● WORK ITEM: In the data below, find every line with the string "passing" and pull it out.

● DATA SHOWN:
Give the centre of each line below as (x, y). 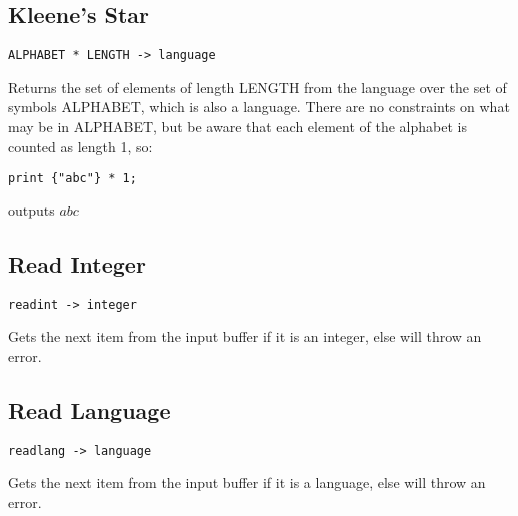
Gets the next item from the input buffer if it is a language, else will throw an (247, 482)
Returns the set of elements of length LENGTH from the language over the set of (257, 86)
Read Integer (77, 263)
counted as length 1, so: (80, 145)
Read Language (89, 409)
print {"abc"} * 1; (72, 178)
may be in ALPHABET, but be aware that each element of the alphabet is (237, 126)
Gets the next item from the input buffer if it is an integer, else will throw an (245, 336)
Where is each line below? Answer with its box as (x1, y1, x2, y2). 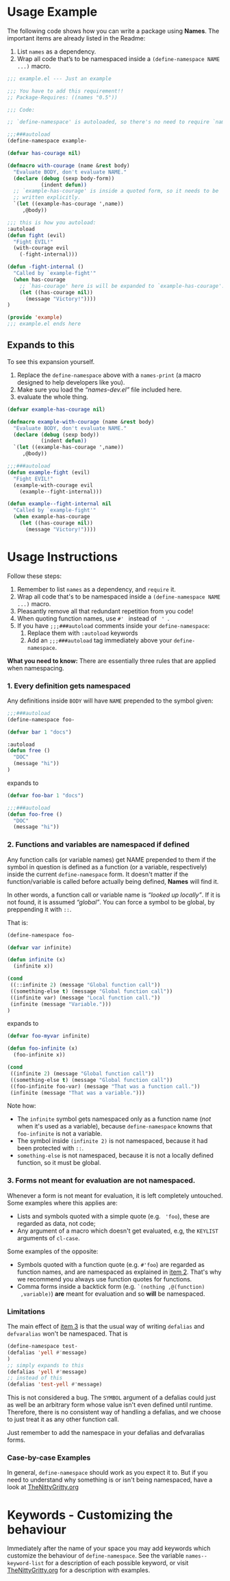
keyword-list (7, 1560, 44, 1567)
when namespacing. (7, 664, 64, 672)
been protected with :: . (16, 1144, 84, 1152)
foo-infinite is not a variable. (16, 1129, 103, 1138)
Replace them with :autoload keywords (27, 629, 138, 637)
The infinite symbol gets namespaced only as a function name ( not (16, 1115, 212, 1123)
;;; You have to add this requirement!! (7, 87, 125, 95)
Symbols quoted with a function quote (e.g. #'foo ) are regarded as (16, 1260, 205, 1268)
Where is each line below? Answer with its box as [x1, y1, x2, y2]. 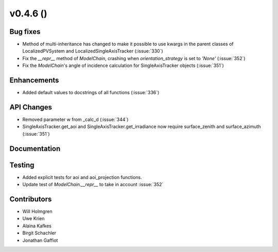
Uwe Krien [22, 215, 45, 222]
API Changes [9, 103, 53, 112]
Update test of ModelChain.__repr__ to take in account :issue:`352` [22, 182, 164, 188]
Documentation [9, 144, 61, 153]
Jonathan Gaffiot [22, 237, 58, 243]
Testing [9, 160, 34, 169]
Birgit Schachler [22, 230, 57, 236]
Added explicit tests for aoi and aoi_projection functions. [22, 174, 143, 180]
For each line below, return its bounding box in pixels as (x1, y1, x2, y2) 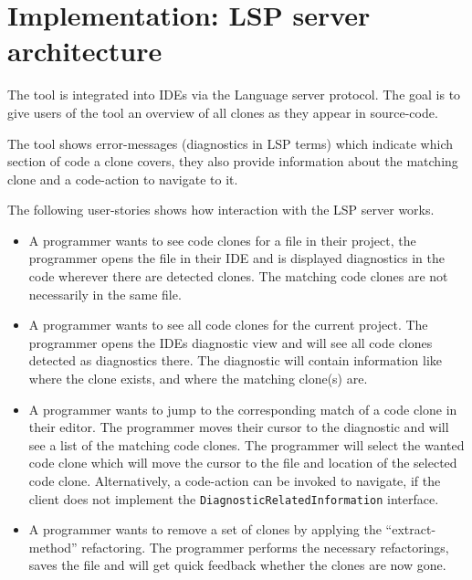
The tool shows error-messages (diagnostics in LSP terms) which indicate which (7, 133, 453, 153)
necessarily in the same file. (28, 284, 182, 303)
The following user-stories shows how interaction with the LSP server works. (7, 200, 435, 219)
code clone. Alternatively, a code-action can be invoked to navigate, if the (28, 471, 441, 490)
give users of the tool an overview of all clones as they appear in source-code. (7, 102, 438, 121)
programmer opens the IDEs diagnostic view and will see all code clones (28, 332, 433, 352)
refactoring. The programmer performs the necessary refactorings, (81, 537, 449, 556)
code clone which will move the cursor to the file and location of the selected (28, 453, 457, 472)
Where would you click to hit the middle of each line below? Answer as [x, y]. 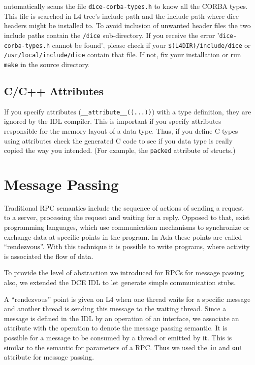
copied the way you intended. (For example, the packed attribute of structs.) [120, 150]
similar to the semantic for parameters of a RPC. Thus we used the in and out [124, 347]
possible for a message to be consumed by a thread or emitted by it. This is [118, 338]
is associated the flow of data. [49, 256]
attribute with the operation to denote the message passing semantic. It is [116, 328]
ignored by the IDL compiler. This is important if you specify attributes [113, 121]
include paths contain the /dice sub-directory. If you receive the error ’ [112, 35]
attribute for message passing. [49, 357]
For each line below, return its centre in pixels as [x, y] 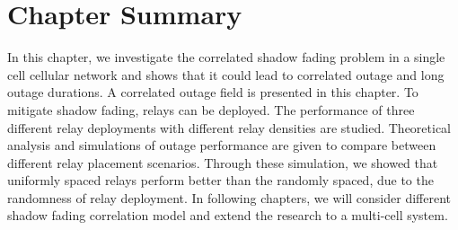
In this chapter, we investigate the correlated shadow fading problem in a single [226, 57]
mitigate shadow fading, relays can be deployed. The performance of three [211, 109]
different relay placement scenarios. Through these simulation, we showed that [223, 162]
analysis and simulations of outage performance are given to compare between [222, 145]
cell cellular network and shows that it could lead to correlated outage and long [226, 74]
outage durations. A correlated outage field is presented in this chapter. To [213, 92]
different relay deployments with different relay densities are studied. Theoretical [229, 127]
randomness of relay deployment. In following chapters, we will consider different [229, 197]
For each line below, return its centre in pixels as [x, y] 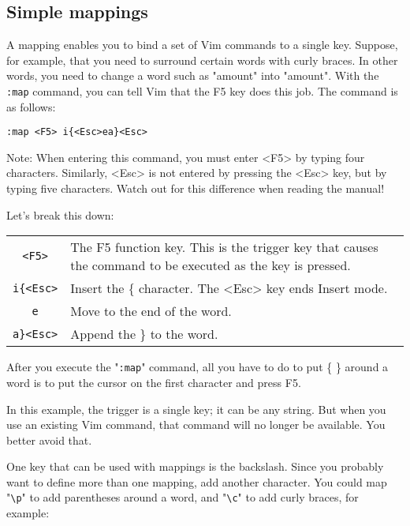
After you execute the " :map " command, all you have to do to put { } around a [198, 367]
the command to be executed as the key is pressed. [211, 265]
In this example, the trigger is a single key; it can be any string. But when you [196, 409]
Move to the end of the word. [151, 311]
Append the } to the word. [144, 334]
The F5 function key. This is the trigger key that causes [224, 247]
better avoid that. [49, 440]
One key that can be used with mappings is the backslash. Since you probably [195, 466]
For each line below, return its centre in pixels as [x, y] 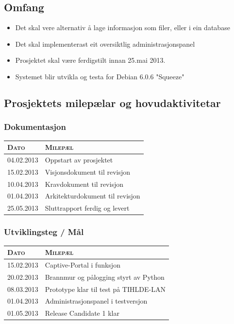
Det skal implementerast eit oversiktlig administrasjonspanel [105, 44]
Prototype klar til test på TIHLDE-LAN [105, 289]
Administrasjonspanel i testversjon [96, 301]
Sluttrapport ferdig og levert [87, 208]
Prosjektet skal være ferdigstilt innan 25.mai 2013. [90, 60]
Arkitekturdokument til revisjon [92, 196]
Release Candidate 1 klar [82, 313]
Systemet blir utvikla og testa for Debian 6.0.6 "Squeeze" [100, 76]
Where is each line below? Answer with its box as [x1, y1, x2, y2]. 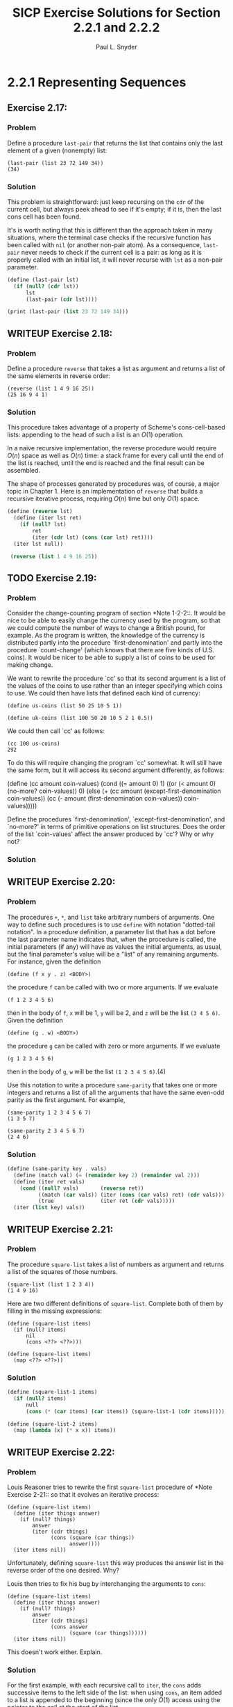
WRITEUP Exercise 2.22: [7, 1446, 116, 1458]
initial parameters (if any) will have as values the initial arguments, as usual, [7, 942, 223, 951]
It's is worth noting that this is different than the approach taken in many [7, 226, 213, 234]
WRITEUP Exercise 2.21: [7, 1223, 114, 1235]
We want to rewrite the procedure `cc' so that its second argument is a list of [7, 674, 226, 683]
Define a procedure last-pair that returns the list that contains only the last [7, 139, 223, 147]
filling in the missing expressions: [7, 1307, 103, 1315]
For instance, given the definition [7, 957, 101, 966]
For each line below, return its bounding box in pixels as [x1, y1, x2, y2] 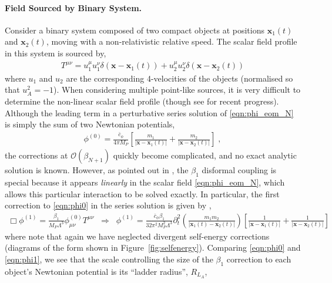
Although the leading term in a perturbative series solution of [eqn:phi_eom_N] [5, 106, 294, 119]
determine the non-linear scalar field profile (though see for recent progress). [5, 95, 279, 107]
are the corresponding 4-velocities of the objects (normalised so [66, 72, 293, 84]
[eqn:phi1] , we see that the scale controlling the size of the [5, 252, 213, 265]
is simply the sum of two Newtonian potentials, [5, 118, 175, 130]
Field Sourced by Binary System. [5, 1, 142, 14]
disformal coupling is [202, 164, 277, 176]
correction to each [226, 252, 291, 265]
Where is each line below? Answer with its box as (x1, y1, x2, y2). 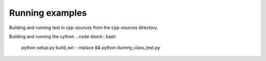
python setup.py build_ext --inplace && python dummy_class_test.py (21, 45, 160, 51)
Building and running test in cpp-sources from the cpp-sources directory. (9, 25, 158, 30)
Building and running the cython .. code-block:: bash (9, 33, 116, 39)
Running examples (9, 7, 87, 18)
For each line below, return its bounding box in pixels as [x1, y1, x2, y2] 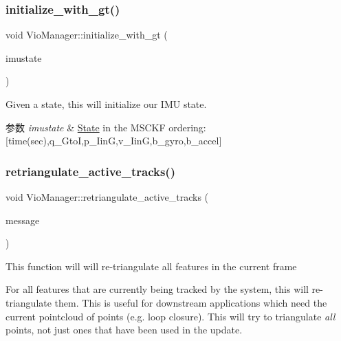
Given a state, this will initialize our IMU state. [5, 97, 207, 111]
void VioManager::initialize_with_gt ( [5, 27, 168, 42]
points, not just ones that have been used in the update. [5, 322, 243, 337]
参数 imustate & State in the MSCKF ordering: [5, 120, 206, 134]
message [5, 212, 40, 227]
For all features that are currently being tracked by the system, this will [5, 282, 309, 296]
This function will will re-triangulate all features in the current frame [5, 258, 297, 273]
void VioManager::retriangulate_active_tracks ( [5, 190, 209, 203]
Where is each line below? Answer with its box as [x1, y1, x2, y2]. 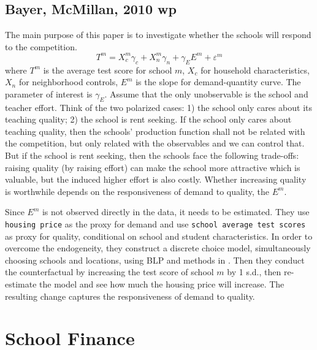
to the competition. [5, 40, 77, 53]
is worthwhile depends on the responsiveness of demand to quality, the [5, 185, 270, 197]
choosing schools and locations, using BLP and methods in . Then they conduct [5, 253, 305, 266]
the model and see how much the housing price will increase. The [39, 278, 285, 291]
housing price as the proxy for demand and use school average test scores [5, 218, 306, 230]
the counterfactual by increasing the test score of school [5, 265, 214, 278]
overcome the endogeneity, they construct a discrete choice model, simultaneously [5, 242, 311, 254]
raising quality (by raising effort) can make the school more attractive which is [5, 161, 300, 173]
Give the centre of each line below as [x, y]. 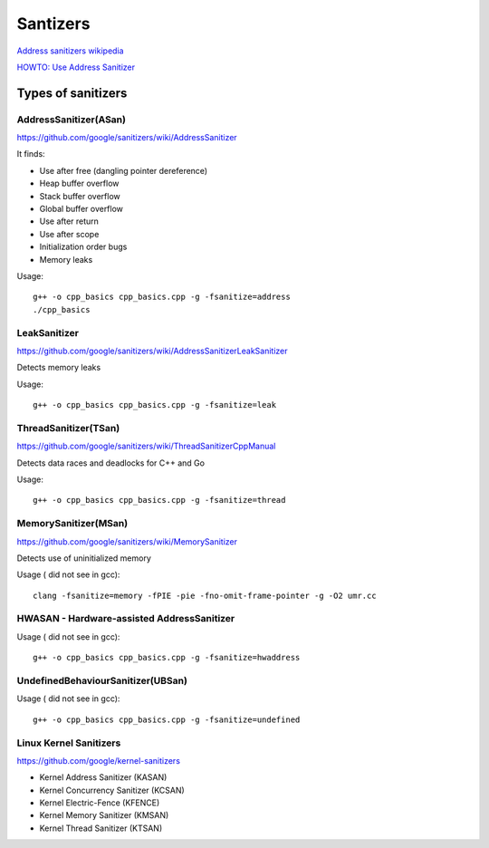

● ANSWER FOR THE TASK:
attribute with the operation to denote the message passing semantic. It is [116, 328]
attribute for message passing. [49, 357]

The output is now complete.